2

I have been practising bulk load using Laurenz Albe' s blog https://www.cybertec-postgresql.com/en/postgresql-bulk-loading-huge-amounts-of-data/. The problem start when I changed it a little bit. The table is the same:

CREATE TABLE t_sample
(
     a              varchar(50),
     b              int,
     c              varchar(50),
     d              int
);

Instead of

BEGIN;
INSERT INTO t_sample VALUES ('abcd', 1, 'abcd', 1);
INSERT INTO t_sample VALUES ('abcd', 1, 'abcd', 1);
INSERT INTO t_sample VALUES ('abcd', 1, 'abcd', 1);
…
COMMIT;`

I use

BEGIN;
INSERT INTO t_sample VALUES
('abcd', 1, 'abcd', 1),
('abcd', 1, 'abcd', 1),
('abcd', 1, 'abcd', 1),
…
COMMIT;

For those who do not want to read the blog: I try to compare memory consumption between COPY and insert method.

Also, instead of 1 m records I used 2097152 records. I keep this commands as a file, multipleinsert.sql and run it like psql -d load_test -f multipleinsert.sql.

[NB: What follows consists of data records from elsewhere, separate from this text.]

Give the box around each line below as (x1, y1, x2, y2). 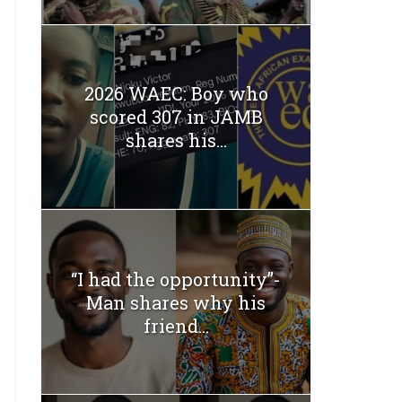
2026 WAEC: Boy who (83, 82, 268, 106)
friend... (143, 313, 209, 337)
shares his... (125, 128, 227, 153)
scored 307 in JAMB (89, 105, 263, 129)
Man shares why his (86, 290, 266, 314)
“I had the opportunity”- (71, 267, 281, 291)
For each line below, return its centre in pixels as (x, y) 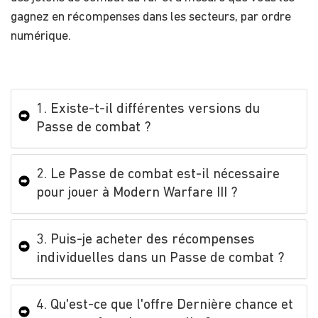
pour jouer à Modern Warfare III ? (137, 193)
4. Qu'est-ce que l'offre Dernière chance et (165, 305)
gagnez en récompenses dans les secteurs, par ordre (151, 17)
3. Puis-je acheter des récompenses (146, 240)
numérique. (41, 36)
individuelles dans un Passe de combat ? (160, 258)
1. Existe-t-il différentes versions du (148, 109)
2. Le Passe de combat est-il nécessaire (158, 174)
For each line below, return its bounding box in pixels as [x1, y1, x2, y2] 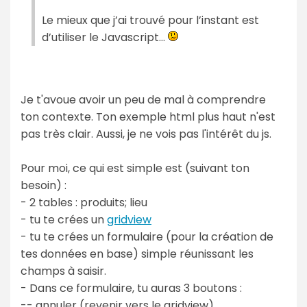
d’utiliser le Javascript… [42, 29, 168, 45]
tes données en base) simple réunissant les [21, 245, 254, 262]
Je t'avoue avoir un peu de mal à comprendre [21, 91, 266, 108]
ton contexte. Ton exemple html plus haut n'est [21, 108, 275, 125]
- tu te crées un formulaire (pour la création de [21, 228, 273, 245]
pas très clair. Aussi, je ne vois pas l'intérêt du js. [21, 125, 271, 142]
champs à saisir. [21, 262, 106, 279]
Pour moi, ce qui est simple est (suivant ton [21, 160, 249, 176]
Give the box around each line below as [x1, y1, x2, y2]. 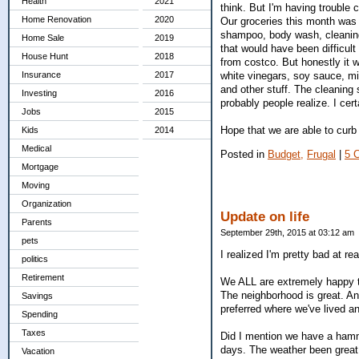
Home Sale [22, 33, 64, 42]
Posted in [220, 147, 268, 160]
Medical [22, 143, 51, 153]
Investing [22, 88, 57, 98]
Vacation [22, 346, 54, 356]
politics [22, 254, 48, 264]
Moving [22, 180, 50, 190]
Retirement [22, 272, 64, 282]
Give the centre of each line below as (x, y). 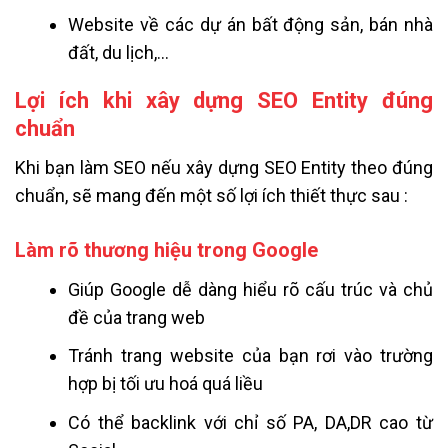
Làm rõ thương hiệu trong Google (166, 249)
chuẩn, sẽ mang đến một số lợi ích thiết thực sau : (211, 196)
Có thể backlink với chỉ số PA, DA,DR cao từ (250, 423)
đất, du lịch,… (119, 53)
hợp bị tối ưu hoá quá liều (166, 384)
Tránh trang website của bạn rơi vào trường (250, 356)
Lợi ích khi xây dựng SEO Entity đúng (224, 101)
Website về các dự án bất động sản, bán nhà (250, 25)
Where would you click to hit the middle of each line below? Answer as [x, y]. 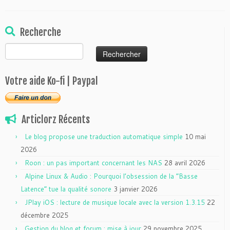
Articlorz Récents [56, 119]
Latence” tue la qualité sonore [66, 189]
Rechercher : [25, 48]
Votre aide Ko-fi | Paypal [52, 81]
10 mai [195, 136]
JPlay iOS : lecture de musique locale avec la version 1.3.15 [115, 202]
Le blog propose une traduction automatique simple [104, 136]
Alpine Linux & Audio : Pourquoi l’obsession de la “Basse [111, 176]
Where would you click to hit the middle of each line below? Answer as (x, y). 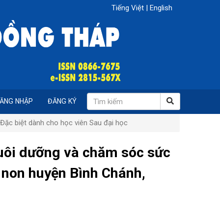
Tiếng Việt (128, 8)
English (161, 8)
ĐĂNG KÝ (62, 101)
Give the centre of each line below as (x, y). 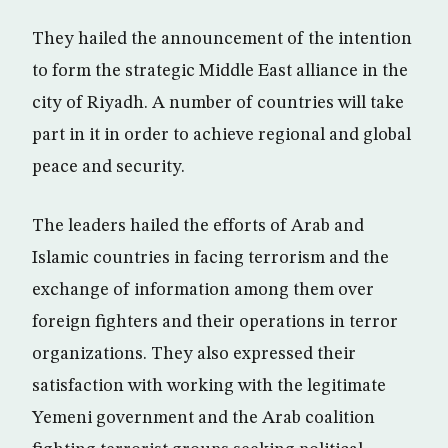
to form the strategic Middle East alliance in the (220, 71)
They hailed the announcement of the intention (222, 39)
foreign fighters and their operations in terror (215, 322)
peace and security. (108, 167)
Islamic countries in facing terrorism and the (210, 258)
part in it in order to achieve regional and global (221, 135)
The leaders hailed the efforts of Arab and (198, 226)
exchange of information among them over (203, 290)
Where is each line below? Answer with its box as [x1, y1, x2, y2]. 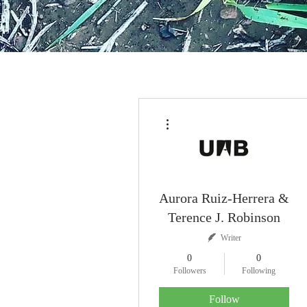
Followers [173, 266, 206, 275]
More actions [175, 111, 215, 119]
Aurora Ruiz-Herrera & [159, 191, 289, 206]
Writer [220, 233, 241, 243]
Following [242, 266, 275, 275]
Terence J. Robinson [168, 210, 280, 225]
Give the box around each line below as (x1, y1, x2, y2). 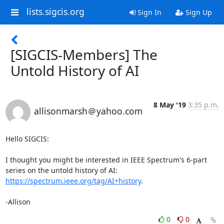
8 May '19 (153, 100, 186, 109)
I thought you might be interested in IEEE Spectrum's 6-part (5, 155, 207, 164)
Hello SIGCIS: (5, 134, 49, 143)
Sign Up (183, 7, 212, 17)
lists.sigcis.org (26, 5, 84, 18)
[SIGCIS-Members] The (10, 45, 157, 64)
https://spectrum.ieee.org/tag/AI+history (5, 176, 141, 185)
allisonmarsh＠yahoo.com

Also, as stated in the blog I used COPY method as following (of course with the same number of records, 2097152)

COPY t_sample FROM stdin;
abcd 1 abcd 1
abcd 1 abcd 1
abcd 1 abcd 1
...

The execution time for insert 14.543s and for COPY is 1.237s. Yet, this is not the point I want to compare. When I use COPY the available memory on the server nearly does not decrease, but during execution of the insert statement the available memory decreases nearly 6,5 GB. The file that contains insert statement itself is nearly 49 MB, so PostgreSQL tries to cache it, but why does it scale to ~6,5GB? Is there a calculation method for (roughly) calculating memory that PostgreSQL will consume for such a loading?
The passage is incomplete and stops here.